Stepchild adoption possible despite surrogacy

www.lto.de
15 December 2023

Surrogacy is prohibited in Germany. Nevertheless, the Higher Regional Court of Frankfurt am Main allowed a German couple to adopt a stepchild born abroad to a surrogate mother.

 

The Higher Regional Court (OLG) of Frankfurt am Main has ruled that the stepchild adoption of a child born abroad to a surrogate mother is possible despite the ban on surrogacy in Germany (decision of December 14, 2023, case number 2 UF 33/23). With this ruling, a German couple can proceed with the corresponding stepchild adoption.

The background to the case was the German couple's previously unfulfilled desire to have children. They had contacted a Ukrainian fertility clinic to arrange a surrogacy. With the help of an egg donation, a pregnancy was subsequently induced in a Ukrainian woman.

At the beginning of 2020, the husband had already acknowledged paternity of the child born to the surrogate mother in Ukraine. In the summer of 2020, the German couple took in the child, and now the wife wanted to adopt the child to legally secure her position.

Surrogate mother never wanted to take in child

As part of the lengthy adoption proceedings, the Higher Regional Court (OLG) had to examine the implications of the ban on surrogacy in Germany. Initially, the family court had rejected the adoption application. The couple appealed this decision and were now successful before the Higher Regional Court of Frankfurt am Main.
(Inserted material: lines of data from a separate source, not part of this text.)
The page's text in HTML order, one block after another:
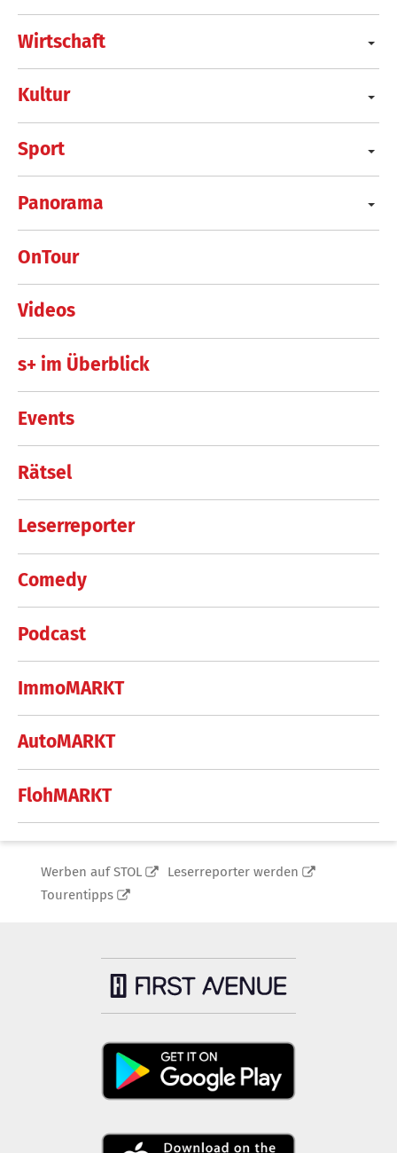
Wirtschaft
Kultur
Sport
Panorama
OnTour
Videos
s+ im Überblick
Events
Rätsel
Leserreporter
Comedy
Podcast
ImmoMARKT
AutoMARKT
FlohMARKT
Werben auf STOL
Leserreporter werden
Tourentipps
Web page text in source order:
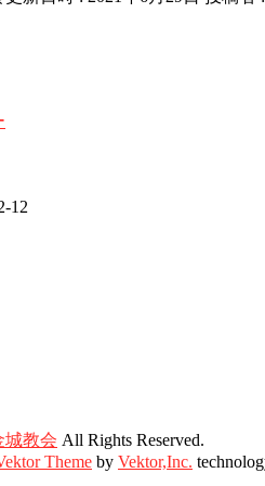
12
城教会 All Rights Reserved.
Theme by Vektor,Inc.
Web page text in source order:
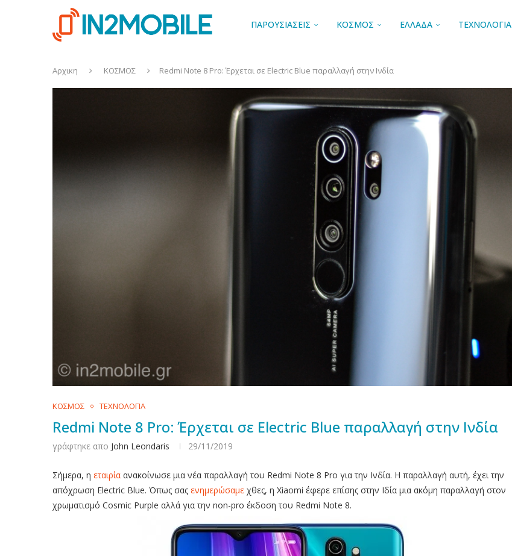
ΠΑΡΟΥΣΙΑΣΕΙΣ ΚΟΣΜΟΣ ΕΛΛΑΔΑ ΤΕΧΝΟΛΟΓΙΑ
Αρχικη ΚΟΣΜΟΣ Redmi Note 8 Pro: Έρχεται σε Electric Blue παραλλαγή στην Ινδία
ΚΟΣΜΟΣ ΤΕΧΝΟΛΟΓΙΑ
Redmi Note 8 Pro: Έρχεται σε Electric Blue παραλλαγή στην Ινδία
γράφτηκε απο John Leondaris 29/11/2019
Σήμερα, η εταιρία ανακοίνωσε μια νέα παραλλαγή του Redmi Note 8 Pro για την Ινδία. Η παραλλαγή αυτή, έχει την
απόχρωση Electric Blue. Όπως σας ενημερώσαμε χθες, η Xiaomi έφερε επίσης στην Ιδία μια ακόμη παραλλαγή στον
χρωματισμό Cosmic Purple αλλά για την non-pro έκδοση του Redmi Nοte 8.

In its justification, the Higher Regional Court stated that the moral justification required for adoption can also be present in the case of a stepchild adoption. The decisive factor is, in particular, whether it is necessary for the child's best interests that the child also establish a legal parent-child relationship with the stepmother. According to the Higher Regional Court, this requires that the child is raised without complaint in the household of both intended parents and knows them as its social parents. The family court had previously denied this.

In the present surrogacy case, the Higher Regional Court particularly considered the fact that the surrogate mother never wanted to take the child into her home and, after the birth, gave the consent required by German law for the adoption. Consequently, the child was dependent on the intended parents; she had no one else.
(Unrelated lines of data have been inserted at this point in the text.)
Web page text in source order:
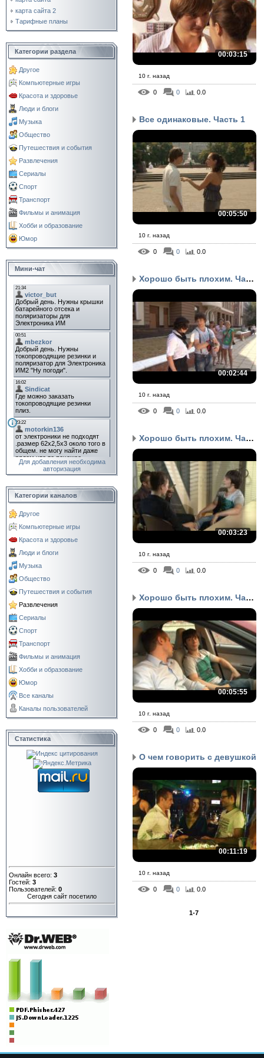
карта сайта 2
Тарифные планы
Категории раздела
Другое
Компьютерные игры
Красота и здоровье
Люди и блоги
Музыка
Общество
Путешествия и события
Развлечения
Сериалы
Спорт
Транспорт
Фильмы и анимация
Хобби и образование
Юмор
Мини-чат
Для добавления необходима
авторизация
Категории каналов
Другое
Компьютерные игры
Красота и здоровье
Люди и блоги
Музыка
Общество
Путешествия и события
Развлечения
Сериалы
Спорт
Транспорт
Фильмы и анимация
Хобби и образование
Юмор
Все каналы
Каналы пользователей
Статистика
Онлайн всего: 3
Гостей: 3
Пользователей: 0
Сегодня сайт посетило
00:03:15
10 г. назад
0 0 0.0
Все одинаковые. Часть 1
00:05:50
10 г. назад
0 0 0.0
Хорошо быть плохим. Час...
00:02:44
10 г. назад
0 0 0.0
Хорошо быть плохим. Час...
00:03:23
10 г. назад
0 0 0.0
Хорошо быть плохим. Час...
00:05:55
10 г. назад
0 0 0.0
О чем говорить с девушкой
00:11:19
10 г. назад
0 0 0.0
1-7

Stepmother is interested in being legally protected

According to the Higher Regional Court, the stepmother must also be legally recognized as the mother so that the child's placement can be determined according to the child's best interests, for example, in the event of separation from the father or after his death—as is common with two legal parents. In the event of a separation, the decisive factor for legal parents is who has the closer bond with the child. In the specific case of the plaintiff spouses, the child would otherwise automatically have to remain with the sole legal parent, namely the father. Legal protection for such a case is in the stepmother's best interest.
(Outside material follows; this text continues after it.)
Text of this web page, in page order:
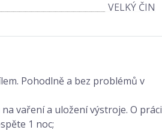
VELKÝ ČIN
Pohodlně a bez problémů v
vaření a uložení výstroje. O práci
1 noc;

From the Higher Regional Court's perspective, however, it is not decisive for the legal assessment whether the stepmother is genetically related to the child through egg donation. From the child's perspective, the sole determining factor for the bond with the stepmother is the social role she has held for years as a mother.

It is also irrelevant whether the legal father is also the child's genetic father, because paternity law cannot distinguish between "merely" legal paternity and paternity solidified by a biological bond. Therefore, it is not necessary to examine separately whether the paternity legally recognized abroad was based on sperm donation from the father.